Why I Chose to Move 2 Minutes Away From My Ex
When my ex, Sarah, moved into her new home on a beautiful tree-lined street in the middle of one of Toronto’s most charming and historical neighborhoods, I began a months-long search for a place nearby. Even though we didn’t have any children together, it was an absolute priority for the both of us that I move within walking distance.
Sarah and I used to be married—we spent seven years together, moved across the country together, and then split up in 2005, shortly after we had settled in Toronto (together.) But, as lesbians so often do, we maintained our friendship through the ups-and-downs of our break-up. Sarah ended up marrying another woman and having a daughter, but our relationship remained a constant, and we eventually shifted our relationship into best friend territory.
Through all of this, we had shared a dream of living close to one another and raising our children together. We’d share the responsibilities, joys, and struggles of raising children—separately, together—offering each other both logistical and emotional support. So when Sarah and her partner split up in 2015, we decided to make our dream a reality. Sarah found an affordable home (with a great rental price) in the family-friendly neighborhood of Seaton Village. Shortly after her family moved in, I began my months-long search for a two-bedroom apartment for my 5-year-old daughter and myself.

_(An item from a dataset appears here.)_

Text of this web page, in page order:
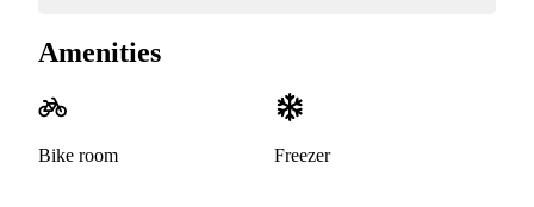
Amenities
Bike room Freezer

This was easier dreamt than done. Toronto’s housing market can be described in a few words: Competitive. Expensive. Intense. (Houses have actually been listed for $500K and sold for almost $1 million.) So my house hunting experience was full of many disappointments. Landlords turned me down as a single parent (which is illegal, but something many of them confessed to doing), saying it was too “risky” to rent to a one-income family. In the times a landlord would express a willingness to rent to me, someone would come along and offer the landlord a “signing bonus” of $2,000 in order to secure the coveted apartment in this family-friendly neighborhood. It was when I felt at my most disheartened and frustrated that I found the perfect rental: a second floor two-bedroom apartment on the same tree-lined street Sarah lived on. Without even offering the landlord a ‘bonus,’ I signed the lease, and with that, my daughter and I lived only a two-minute walk from our chosen family.
Our two homes have become “home base” to our children: My second-floor apartment in a multi-family house serves as the after-school “home base” where the kids decompress after their days and eat dinner. Sarah’s single-family home is the “morning routine” home base, where the kids eat breakfast, get their teeth brushed and get ready for the day. We share drop off and pick up duties, and pool our childcare resources.
Yet, as enmeshed as our lives are, Sarah and I still live differently from married couples, or even intentional co-parents who live separately. We don’t combine finances or share expenses. We have no legal rights to each other’s children (nor do we want them). We live in separate homes. We know this situation might not work out forever, but for now, it’s as perfect as can be.
We continue to enjoy all that our neighborhood—and each other’s support—has to offer, but also keep an eye on how affordable rents allow us to keep this lifestyle. We are at the mercy of our landlord’s decisions. The housing market in Toronto continues to be fiercely competitive, even more than when we found our current homes a few years ago. A 2018 report published by the city’s Tenant Issues Committee indicates that Toronto’s vacancy rate for rentals is at just 1.4 percent, prompting one city official to dub this a “housing crisis.”
Being a single parent in such an expensive city is challenging at times and worrisome at others. I rely heavily on the support I get from Sarah, and there are times when I worry about what would happen if one of our landlords decides to sell the home they rent to us. If Sarah and I didn’t live in the same area, my childcare expenses would increase, which would mean that living in this neighborhood—and perhaps even the city of Toronto—would no longer be possible. Still, I try not to “borrow sorrow from tomorrow” and instead focus on what I currently have: a happy life I’ve built with my chosen family in a city where it really feels like the world is at our fingertips.